Some HTTP status codes:

1xx: request received, continuing process
2xx: request successful
- 200: OK
3xx: redirection
- 301/308: permanent redirect. The latter enforces that the request method (e.g. GET, POST) cannot change
- 302/307: temporary redirect. The latter enforces that the request method (e.g. GET, POST) cannot change
- 304: not modified since If-Modified-Since value
4xx: client error
- 400: bad request
- 404: not found
5xx: server error
- 500: internal server error
- 502: bad gateway (proxy/gateway received invalid response from upstream server)
- 503: service unavailable (e.g. overloaded)
- 505: HTTP version not supported

Cookies: User-Server State

HTTP is stateless, so to identify users cookies are used. There are four components:

Cookie header line in HTTP response message
- Multiple Set-cookie lines can be sent
- The header format is Set-cookie: cookie_name=cookie_value
  - By default, cookies are session cookies which are deleted after the current session ends
  - ; Expires = DoW, dd mmm yyyy, hh:mm:ss ttt; can be appended to make it a permanent cookie
  - ; Secure; ensures it is only sent on HTTPS connections
  - ; HttpOnly ensures it is not accessible through JS
Cookie header line in HTTP request message
- cookie: cookie1_name=cookie1_value; cookie2_name=cookie2_value...
Cookie file kept on the client and managed by the browser
Server’s database storing cookies

Web Caches (Proxy Servers)

Proxy servers sit between the origin server and client. There can be multiple proxy servers, one of which will hopefully be closer to the client than the origin server.

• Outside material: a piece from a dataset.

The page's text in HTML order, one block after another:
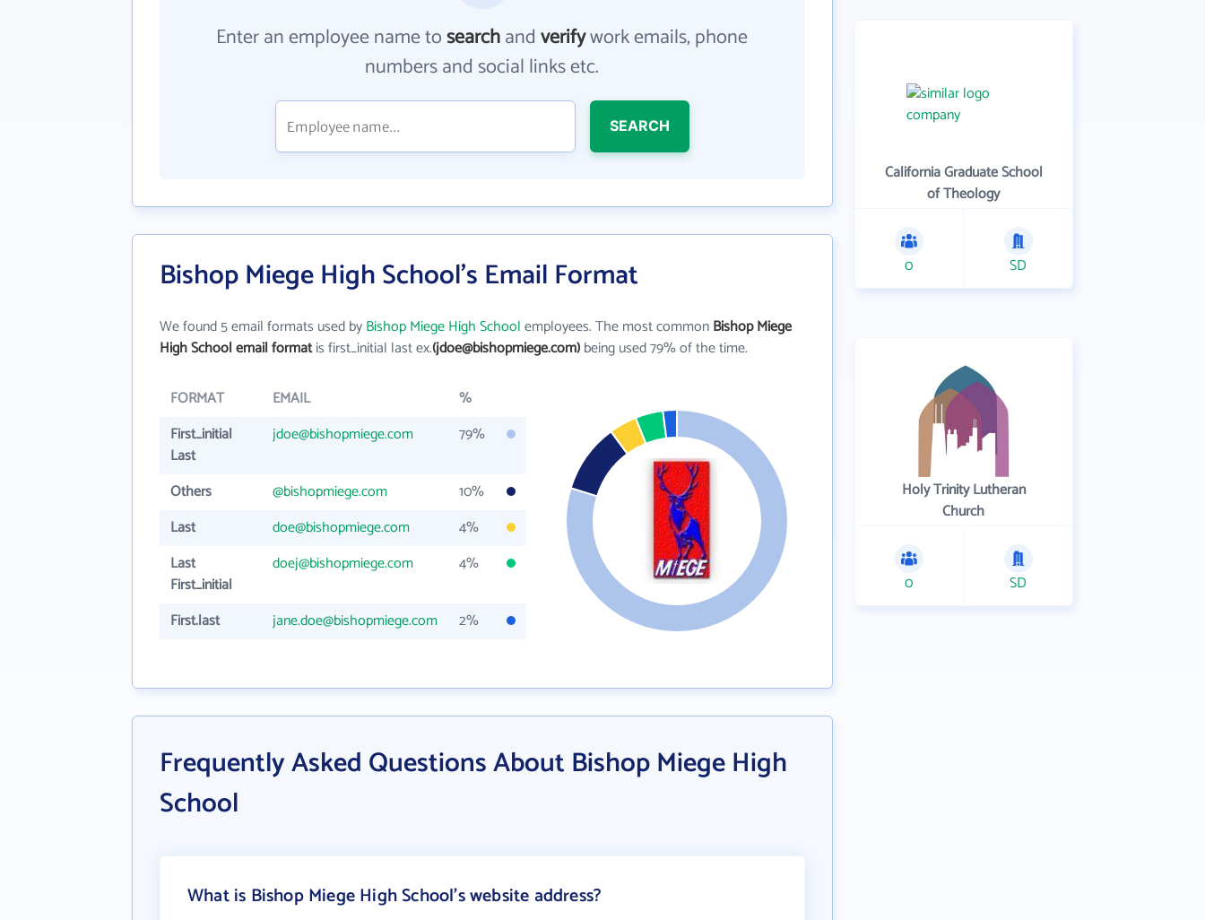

The proxy server/cache acts as both a client and server. It helps to:

Reduce response time
Reduce traffic on an institution’s access link
Lower bandwidth costs

If the requested object is in the cache, the browser will use it. Otherwise, it will make a request to the proxy server (and if the proxy does not have the resource, it will in turn make a request to the origin server).

Conditional GET

The server will not send the object if the cache has an up-to-date copy of the object.

Request header: If-modified-since: some_date.

If the object has not been modified since the given date, a 304 Not Modified response will be sent and there will be no body. Otherwise, it will generate a normal 200 OK response.